Part 1: Learning Faith

I was a Christian in High School, but for a very good reason - I had to be.

I went to a private military academy in South Carolina. The school was (and still is) situated just outside of a little inland town, where rich people are avid about horse racing, and the rest of us are avid about NASCAR. Personally, I had other interests to keep me occupied, but I'll get back to that.

The academy was run by a small family of mildly right-wing, old-money military officers. Picture a family that would have fit perfectly in Gone with the Wind, complete with that flawless South Carolina plantation drawl:

"Y'all be shaw ta salute a kuhnel when ya see 'im."

I think all the men in that family were, or had been at one time, genuine military officers, but the family's influence on the changing South Carolina society pages was waning hard by the time I saw it. One of the last vestiges of the Old Order was a requirement that all cadets at the academy - Christian or not - hold membership in one of the local churches, and attend services every Sunday.

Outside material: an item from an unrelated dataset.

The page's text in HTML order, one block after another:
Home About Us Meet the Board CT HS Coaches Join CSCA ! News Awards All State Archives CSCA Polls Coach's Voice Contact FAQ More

"Ah say, best get yuhself in a chuhch, son..."

The decision of which church to attend was left up to the individual cadet, although the academy would want to approve his choice. Of course, I had no idea what the differences were - nor did I care. I'd never even been into a church, unless one counts the big, gray-stone Episcopal church our neighbors had dragged us to when I was about four. And I didn't remember much about that. But by the end of my first two weeks at the academy, I had it all figured out.

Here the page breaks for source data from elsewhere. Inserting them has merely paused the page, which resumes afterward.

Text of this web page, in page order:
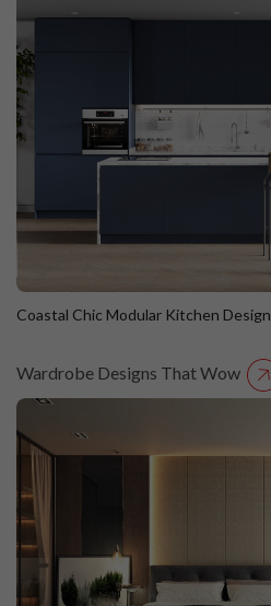
Straight Island
Coastal Chic Modular Kitchen Design
Wardrobe Designs That Wow
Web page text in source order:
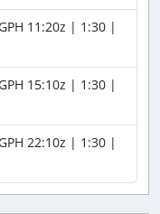
11:20z | 1:30 |
15:10z | 1:30 |
22:10z | 1:30 |

The academy was an all-male school, and going to church on Sunday morning was the only way most of the cadets got away from campus. So most of the guys, including me, chose the Baptist church. That was where most of the girls from town went. Remember those interest I mentioned? They sat in the first three or four pews. Occasionally, if we were lucky, one of the girls would turn halfway around and giggle at one of us, until her mother caught her and made her sit right.

"Set up straight, heah. Compawt yawself like a lady."

We didn't have much going on, you understand.

Some parents had made arrangements for their boys to attend a particular Methodist or Catholic church in town, but my mother wasn't religous - at least she wasn't when I left home - so I had nothing to worry about. I was free to choose my own church in which to sit and stare at the back of someone's head.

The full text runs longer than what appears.